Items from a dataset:
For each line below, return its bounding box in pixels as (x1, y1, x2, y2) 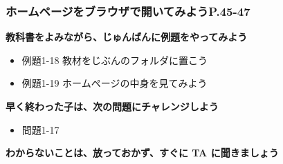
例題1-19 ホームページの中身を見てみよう (21, 76, 208, 90)
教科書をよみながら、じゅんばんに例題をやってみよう (6, 30, 248, 44)
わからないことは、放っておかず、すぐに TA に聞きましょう (6, 145, 279, 160)
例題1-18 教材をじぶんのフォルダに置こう (21, 52, 208, 67)
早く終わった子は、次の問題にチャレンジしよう (6, 99, 219, 113)
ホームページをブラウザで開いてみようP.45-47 (6, 2, 250, 19)
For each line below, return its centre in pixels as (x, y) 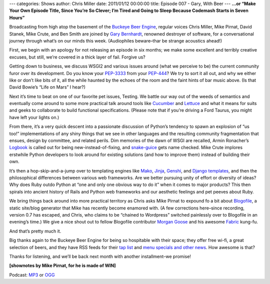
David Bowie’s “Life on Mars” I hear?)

* [What you have to do] Retype each entry exactly. No pictures.

* [Written answer]
For each line below, return its bounding box in pixels as (x1, y1, x2, y2) 
例題1-19 ホームページの中身を見てみよう (21, 76, 208, 90)
教科書をよみながら、じゅんばんに例題をやってみよう (6, 30, 248, 44)
わからないことは、放っておかず、すぐに TA に聞きましょう (6, 145, 279, 160)
例題1-18 教材をじぶんのフォルダに置こう (21, 52, 208, 67)
早く終わった子は、次の問題にチャレンジしよう (6, 99, 219, 113)
ホームページをブラウザで開いてみようP.45-47 (6, 2, 250, 19)
For each line below, return its centre in pixels as (x, y) 
David Bowie’s “Life on Mars” I hear?)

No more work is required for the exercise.